Thanks. I needed that. In fact, I've needed all your posts this last week.

Thinking of you and the T word ...

And visioning ...

Anonymous said...

Hmmm...I've never done anything like this before (and it ties in so perfectly to my theme for 2007 which is abundance). I'll have to try this.

That is always the sense I get with you--so many possibilities, that you are hesitate to explore them, almost as if you are afraid that you'll be derailed and follow the wrong path or something. Well, let me tell you, chhota behen, that I don't think ANY of those dreams are wrong for you at all. I think that your life is a spiral, and regardless of the form it takes, you WILL fulfill your life's mission. I have faith.

Uh, and call me. ;)

xoxo,
m

kj said...

jessie, another great and real post from you that guides me on my own road. you are something else!

Anonymous said...

Finding the time to do anything these days has been so hard for me. I love your idea of just letting go. It's so simple in concept but also a leap of faith.
If you feel you know what your calling is or if you don't but you're reading to jump in anyway - I say go for it! Who knows what might happen?

Ces Adorio said...

Jessie, would you like to meet for coffee? Okay, I know you are busy :-).

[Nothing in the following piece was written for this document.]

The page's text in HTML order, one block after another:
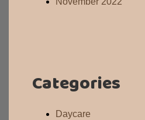
Categories
Daycare

Just kidding. I had to reread this post of yours as I am slow this season. I am hybernating. I know what you mean and I hope you follow your dream.

Is that your studio? If it is, then I envy you!

Anonymous said...

I love this post...this whole idea of what would happen if we let go of our expectations of what we think our future is "supposed" to look like...just live, just be, just let it play out, the adventures unknown, embracing the uncertainties, taking leaps, risks, chances...the dance of life!
You are such an inspiration to me! THANK YOU.
Love you bunches,
td

Susannah Conway said...

as always, this was just what i needed to read tonight.. thank you :-) xo

silverlight said...

When there is something we'd really like to do, there are two reasons we put it off.
One: we will fail.
Two: we will succeed. With success,
comes responsibility.
Scary.

Ces Adorio said...

Could not post a comment I did yesterday. Anyway to sum up:
Great post.
Is that your studio? I am jealous.
Even more so,
the paintings on the walls are gorgeous.
Introspection, always a good exercise.
Enjoying my visits here.

Anonymous said...

this somewhat ties in with the email you sent me, that i haven't responded to yet (eek.) but just say no.

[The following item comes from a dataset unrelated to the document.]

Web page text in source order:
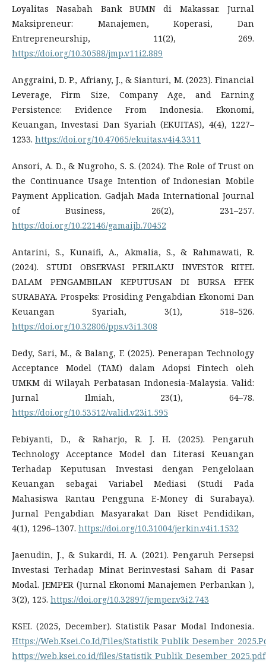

the universe is questioning you right now before it gives you what you want and what you need - as it does before it bestows a huge gift. you said you need time, and that there are constant demands, so it's upping the pace on its interruptions.

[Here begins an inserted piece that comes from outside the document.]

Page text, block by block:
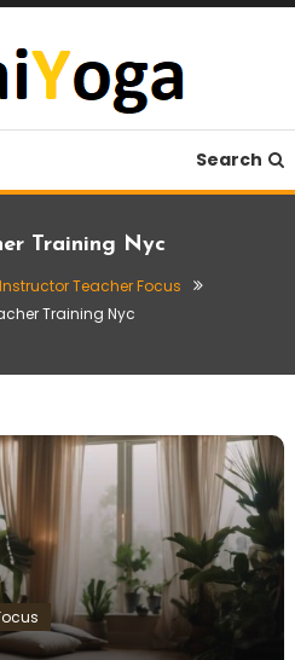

sweetie, you are doing amazing things. you will be doing more amazing things, just breathe. and keep visioning.

Kristine said...

This is great! You have encouraged me to do some 'visioning'.

Anonymous said...

Great post, Jessie. Follow your heart and you won't go wrong.

Admin said...

perhaps it's synchronicity....because so many friends and bloggers are sharing their experiences of feeling as though they are on a verge of something...something new....some breakthrough in creative projects, a new event in their lives, new understandings, self-awareness, etc.. it's so beautiful to watch and to feel the same currents.